Der Bundesrat will den Zugang zur Psychotherapie verbessern

Bern, 26.06.2019 - Menschen mit psychischen Problemen sollen einfacher und schneller eine Psychotherapie erhalten, insbesondere Kinder und Jugendliche sowie Erwachsene in Krisensituationen. Deshalb sollen psychologische Psychotherapeutinnen und Psychotherapeuten künftig nicht mehr unter Aufsicht eines Arztes arbeiten müssen, sondern auf ärztliche Anordnung selbständig tätig sein können. Der Bundesrat hat eine entsprechende Vernehmlassungsvorlage am 26. Juni 2019 verabschiedet.

Um den Zugang zu psychotherapeutischen Leistungen zu vereinfachen und eine angemessene Versorgung sicherzustellen, schlägt der Bundesrat einen Systemwechsel vor: Künftig sollen psychologische Psychotherapeutinnen und Psychotherapeuten ihre Leistungen selbständig im Rahmen der obligatorischen Krankenpflegeversicherung (OKP) erbringen können. Voraussetzung ist eine entsprechende Qualifikation, eine Berufsausübungsbewilligung des Kantons sowie die Anordnung der Psychotherapie durch eine Ärztin oder einen Arzt; so wie dies beispielsweise bereits im Bereich der Physiotherapie der Fall ist (Anordnungsmodell).

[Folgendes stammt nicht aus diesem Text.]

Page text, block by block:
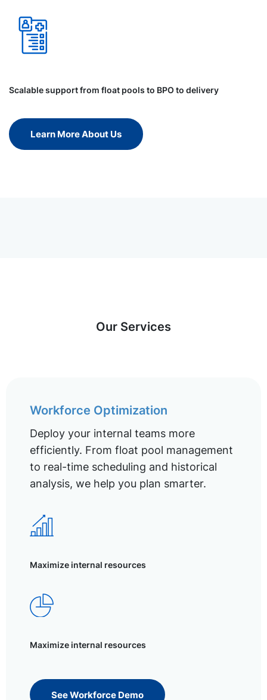
Scalable support from float pools to BPO to delivery
Learn More About Us
Our Services
Workforce Optimization
Deploy your internal teams more
efficiently. From float pool management
to real-time scheduling and historical
analysis, we help you plan smarter.
Maximize internal resources
Maximize internal resources
See Workforce Demo
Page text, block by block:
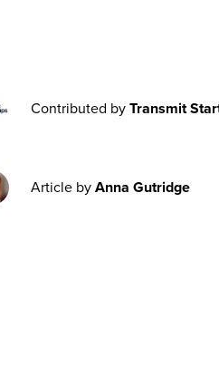
Contributed byTransmit
Article byAnna Gutridge
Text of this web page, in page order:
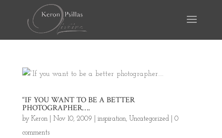
“IF YOU WANT TO BE A BETTER
PHOTOGRAPHER….
by Keron| Nov 10, 2009 inspiration, Uncategorized| 0
comments
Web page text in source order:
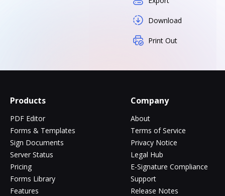
Download
Print Out
Products
PDF Editor
Forms & Templates
Sign Documents
Server Status
Pricing
Forms Library
Features
Company
About
Terms of Service
Privacy Notice
Legal Hub
E-Signature Compliance
Support
Release Notes
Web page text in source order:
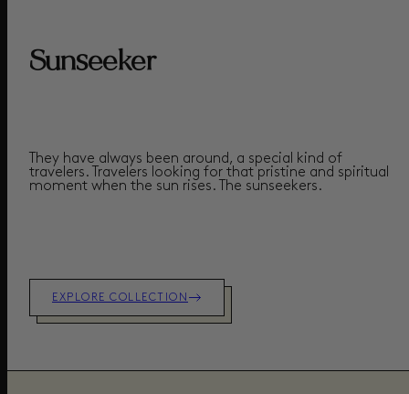
Sunseeker
They have always been around, a special kind of
travelers. Travelers looking for that pristine and spiritual
moment when the sun rises.
The sunseekers.
EXPLORE COLLECTION
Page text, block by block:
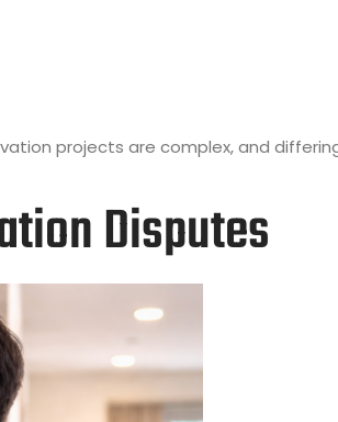
projects are complex, and
Disputes
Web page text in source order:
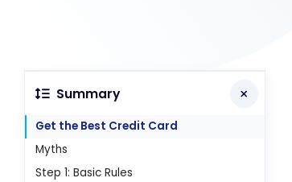
Summary
Get the Best Credit Card
Myths
Step 1: Basic Rules
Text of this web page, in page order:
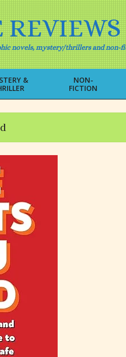
novels, mystery/thrillers and non-
Primary
Navigation
Menu
&
NON-
FICTION
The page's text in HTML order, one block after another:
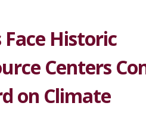
Historic
Centers
on Climate
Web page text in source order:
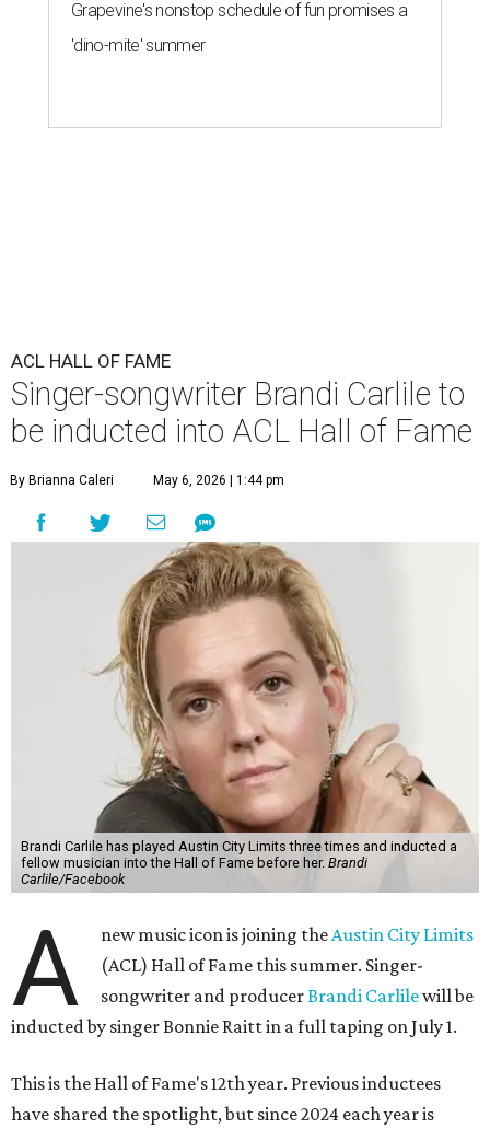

Heute werden die Leistungen der Psychologinnen und Psychologen von der OKP nur dann übernommen, wenn sie unter Aufsicht und in den Räumlichkeiten eines Arztes erbracht werden. Dieses Delegationsmodell beruht auf einem Entscheid des Bundesgerichts und war als Übergangslösung gedacht, bis eine national harmonisierte Aus- und Weiterbildung der Psychologinnen und Psychologen vorhanden ist. Diese ist mit dem im Jahr 2013 in Kraft getretenen Bundesgesetz über die Psychologieberufe (PsyG) eingeführt worden.

Weniger Engpässe

Durch die Umstellung auf das Anordnungsmodell können Versorgungsengpässe bei Kindern und Jugendlichen sowie Erwachsenen in Krisen- und Notfallsituationen reduziert werden. Die Anordnung durch eine Hausärztin oder einen Hausarzt ermöglicht einen einfacheren und früheren Zugang zur Psychotherapie als die bisher erforderliche vorgängige Konsultation bei einer Fachärztin oder einem Facharzt für Psychiatrie und Psychotherapie. Langzeittherapien und Chronifizierungen können dadurch vermindert werden.

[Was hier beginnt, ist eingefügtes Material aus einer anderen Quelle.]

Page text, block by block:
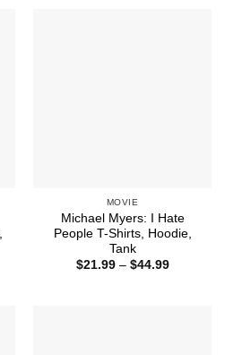
MOVIE
Michael Myers: I Hate
People T-Shirts, Hoodie,
Tank
$21.99 – $44.99Price
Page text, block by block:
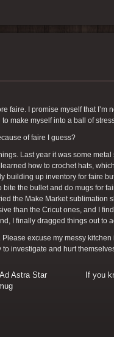
faire. I promise myself that I’m
make myself into a ball of
of faire I guess?
Last year it was some
how to crochet hats,
building up inventory for faire
the bullet and do mugs for
the Make Market sublimation
than the Cricut ones, and I
I finally dragged things out to
excuse my messy
investigate and hurt
Astra Star
If you
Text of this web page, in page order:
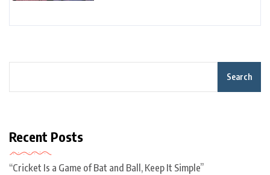
Search
Recent Posts
“Cricket Is a Game of Bat and Ball, Keep It Simple”
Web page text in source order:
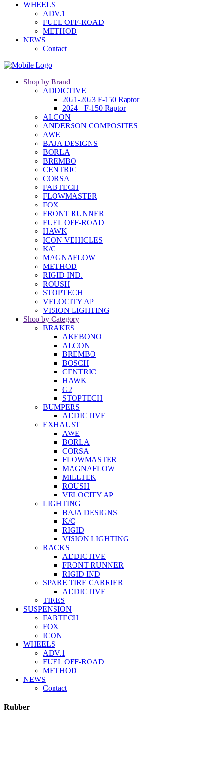
WHEELS
ADV.1
FUEL OFF-ROAD
METHOD
NEWS
Contact
Shop by Brand
ADDICTIVE
2021-2023 F-150 Raptor
2024+ F-150 Raptor
ALCON
ANDERSON COMPOSITES
AWE
BAJA DESIGNS
BORLA
BREMBO
CENTRIC
CORSA
FABTECH
FLOWMASTER
FOX
FRONT RUNNER
FUEL OFF-ROAD
HAWK
ICON VEHICLES
K/C
MAGNAFLOW
METHOD
RIGID IND.
ROUSH
STOPTECH
VELOCITY AP
VISION LIGHTING
Shop by Category
BRAKES
AKEBONO
ALCON
BREMBO
BOSCH
CENTRIC
HAWK
G2
STOPTECH
BUMPERS
ADDICTIVE
EXHAUST
AWE
BORLA
CORSA
FLOWMASTER
MAGNAFLOW
MILLTEK
ROUSH
VELOCITY AP
LIGHTING
BAJA DESIGNS
K/C
RIGID
VISION LIGHTING
RACKS
ADDICTIVE
FRONT RUNNER
RIGID IND
SPARE TIRE CARRIER
ADDICTIVE
TIRES
SUSPENSION
FABTECH
FOX
ICON
WHEELS
ADV.1
FUEL OFF-ROAD
METHOD
NEWS
Contact
Rubber
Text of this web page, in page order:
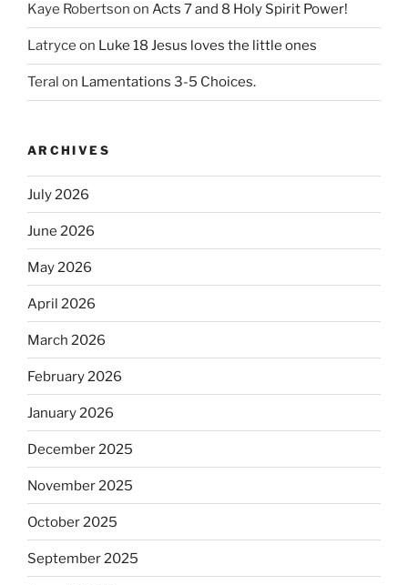
Kaye Robertson on Acts 7 and 8 Holy Spirit Power!
Latryce on Luke 18 Jesus loves the little ones
Teral on Lamentations 3-5 Choices.
ARCHIVES
July 2026
June 2026
May 2026
April 2026
March 2026
February 2026
January 2026
December 2025
November 2025
October 2025
September 2025
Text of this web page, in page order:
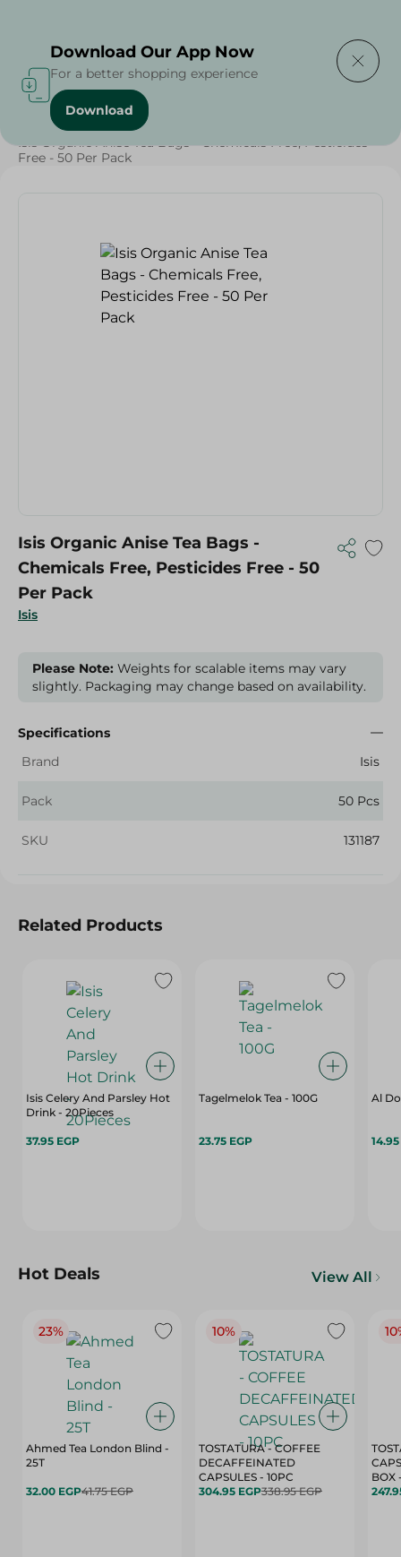
Home / Beverages /
Isis Organic Anise Tea Bags - Chemicals Free, Pesticides
Free - 50 Per Pack
Isis
Isis Organic Anise Tea Bags -
Chemicals Free, Pesticides Free - 50
Per Pack
Please Note: Weights for scalable items may vary
slightly. Packaging may change based on availability.
Specifications
Brand
Isis
Pack 50 Pcs
SKU 131187
Related Products
Isis Celery And Parsley Hot
Drink - 20Pieces
37.95 EGP
Tagelmelok Tea - 100G
23.75 EGP
Al
Hot Deals View All
23%
Ahmed Tea London Blind -
25T
32.00 EGP41.75 EGP
10%
TOSTATURA - COFFEE
DECAFFEINATED
CAPSULES - 10PC
304.95 EGP338.95 EGP
Download Our App Now
For a better shopping experience
Download

Psychische Störungen zählen zu den häufigsten und am meisten einschränkenden Krankheiten. Erhebungen und Schätzungen belegen, dass im Laufe eines Jahres bei bis zu einem Drittel der Schweizer Bevölkerung eine psychische Krankheit eintritt, die in den meisten Fällen behandelt werden sollte. Am häufigsten sind Depressionen, Angststörungen und Suchterkrankungen.

Massnahmen gegen ungerechtfertigte Mengenausweitungen

Der Bundesrat schlägt diverse Massnahmen vor, um ungerechtfertigte Mengenausweitungen zu vermeiden und die Koordination zwischen Ärztinnen und Ärzten sowie Psychotherapeutinnen und Psychotherapeuten zu fördern. Pro ärztliche Anordnung sind maximal 15 Sitzungen möglich. Die Anzahl Sitzungen, bis mit dem Versicherer Rücksprache genommen werden muss, wird sowohl für die psychologische als auch die ärztliche Psychotherapie von bisher 40 auf 30 reduziert.

Finanzielle Auswirkungen

Der Bundesrat geht aufgrund von Schätzungen davon aus, dass heute privat bezahlte Leistungen im Umfang von rund 100 Millionen Franken künftig über die OKP abgerechnet werden. Längerfristig dürfte diese Zahl im Zusammenhang mit der Verbesserung der Versorgung noch etwas ansteigen. Um die Auswirkungen der Neuregelung auf die Kosten und die Versorgung zu überwachen und falls nötig eine Anpassung der Regelung vorzunehmen, sollen ein Monitoring über die nächsten Jahre sowie eine Evaluation durchgeführt werden.

Die Neuregelung der psychologischen Psychotherapie erfordert Anpassungen in der Verordnung über die Krankenversicherung (KVV) sowie in der Krankenpflege-Leistungsverordnung (KLV). Die Vernehmlassung dauert bis zum 17. Oktober 2019.